* What to do
Could you write out every record below exactly, leaving the pictures out?

* Study material
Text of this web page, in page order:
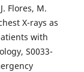
Flores, M.
X-rays as
with
S0033-
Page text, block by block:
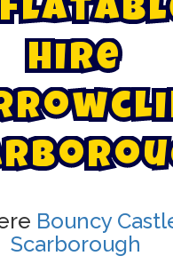
flatabl
Hire
rowcli
rborou
Bouncy
Scarborough
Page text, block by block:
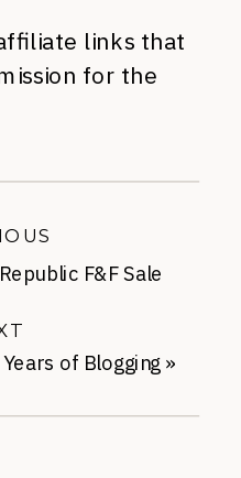
links that
for the
of Blogging »
F&F Sale
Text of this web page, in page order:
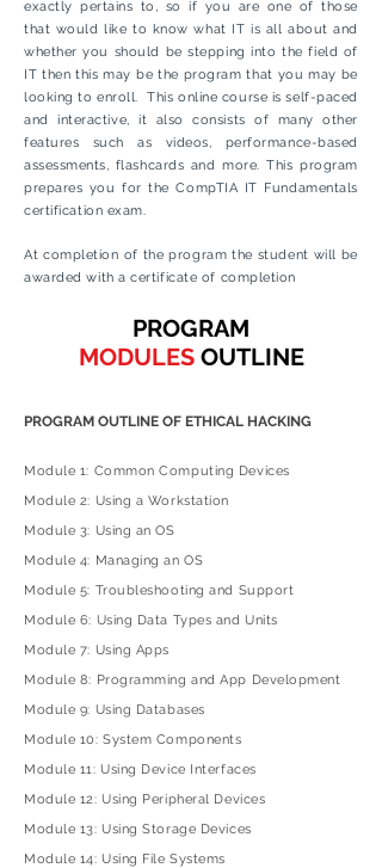
exactly pertains to, so if you are one of those
that would like to know what IT is all about and
whether you should be stepping into the field of
IT then this may be the program that you may be
looking to enroll. This online course is self-paced
and interactive, it also consists of many other
features such as videos, performance-based
assessments, flashcards and more. This program
prepares you for the CompTIA IT Fundamentals
certification exam.
At completion of the program the student will be
awarded with a certificate of completion
PROGRAM
MODULESOUTLINE
PROGRAM OUTLINE OF ETHICAL HACKING
Module 1: Common Computing Devices
Module 2: Using a Workstation
Module 3: Using an OS
Module 4: Managing an OS
Module 5: Troubleshooting and Support
Module 6: Using Data Types and Units
Module 7: Using Apps
Module 8: Programming and App Development
Module 9: Using Databases
Module 10: System Components
Module 11: Using Device Interfaces
Module 12: Using Peripheral Devices
Module 13: Using Storage Devices
Module 14: Using File Systems

* Response
Text of this web page, in page order:
Flores, M.
X-rays as
with
S0033-
Page text, block by block:
flatabl
Hire
rowcli
rborou
Bouncy
Scarborough
Page text, block by block:
links that
for the
of Blogging »
F&F Sale
Text of this web page, in page order:
exactly pertains to, so if you are one of those
that would like to know what IT is all about and
whether you should be stepping into the field of
IT then this may be the program that you may be
looking to enroll. This online course is self-paced
and interactive, it also consists of many other
features such as videos, performance-based
assessments, flashcards and more. This program
prepares you for the CompTIA IT Fundamentals
certification exam.
At completion of the program the student will be
awarded with a certificate of completion
PROGRAM
MODULESOUTLINE
PROGRAM OUTLINE OF ETHICAL HACKING
Module 1: Common Computing Devices
Module 2: Using a Workstation
Module 3: Using an OS
Module 4: Managing an OS
Module 5: Troubleshooting and Support
Module 6: Using Data Types and Units
Module 7: Using Apps
Module 8: Programming and App Development
Module 9: Using Databases
Module 10: System Components
Module 11: Using Device Interfaces
Module 12: Using Peripheral Devices
Module 13: Using Storage Devices
Module 14: Using File Systems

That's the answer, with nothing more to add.